The m103 NOTES.md already describes the scalar case. This entry documents that the IR-level vector scalarizer in AMDGPUCodeGenPrepare.cpp:1488-1520 compounds the bug: it manufactures the per-lane scalar shape that m103 then mishandles, and it never checks whether any single lane's (num, den) would be (INT32_MIN, -1).

Suggested fix

Fix m103 at its sources (AMDGPUISelLowering.cpp:2415-2430 and AMDGPUCodeGenPrepare.cpp:1343-1372). The scalarizer at 1488-1520 is correct on its own -- it just propagates whatever shrinkDivRem64 / SDAG LowerSDIVREM does.
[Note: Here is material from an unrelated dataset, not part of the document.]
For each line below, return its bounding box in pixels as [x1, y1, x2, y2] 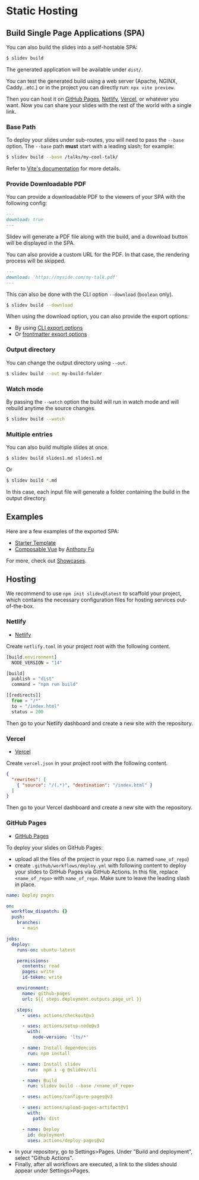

Tightening the m103 gate from > 32 to > 33, or adding the !(isPowerOfTwo(LHS) && isAllOnes(RHS)) exclusion described in m103's NOTES, fixes both the scalar and the vector cases.

Toolchain Results

Toolchain Result
LLVM HEAD with the local PR patches (build/llvm-fuzzer) Reproduces (q[0].hi = 0xFFFFFFFF at O0, 0x00000000 at O2).
ROCm 7.1.1 (/opt/rocm-7.1.1/lib/llvm/bin/clang-20) Same buggy lowering -- both LowerSDIVREM and the vector scalarizer have been in tree for many releases.

Why the fuzzer hasn't caught it

  • The current FuzzX i64 sdiv emitter rarely pairs a v2i64 numerator with lane 0 = sext(INT32_MIN) and a literal splat divisor of -1. Per MEMORY.md (Prefer-random-over-idioms), the right hook is to enrich the i32-constant pool with INT32_MIN and -1 and let the random emitter pick them as lane fillers for a sext-fed v{2,4}i64 sdiv with a constant-splat divisor.
  • Until m103 itself is fixed, both O0 and O2 pipelines apply the buggy narrowing for the non-literal divisor form (e.g. sdiv <2 x i64> %num, %splat-of-loaded-(-1)), so the O0-vs-O2 oracle collapses for that shape -- only the literal--1 divisor exposes the differential.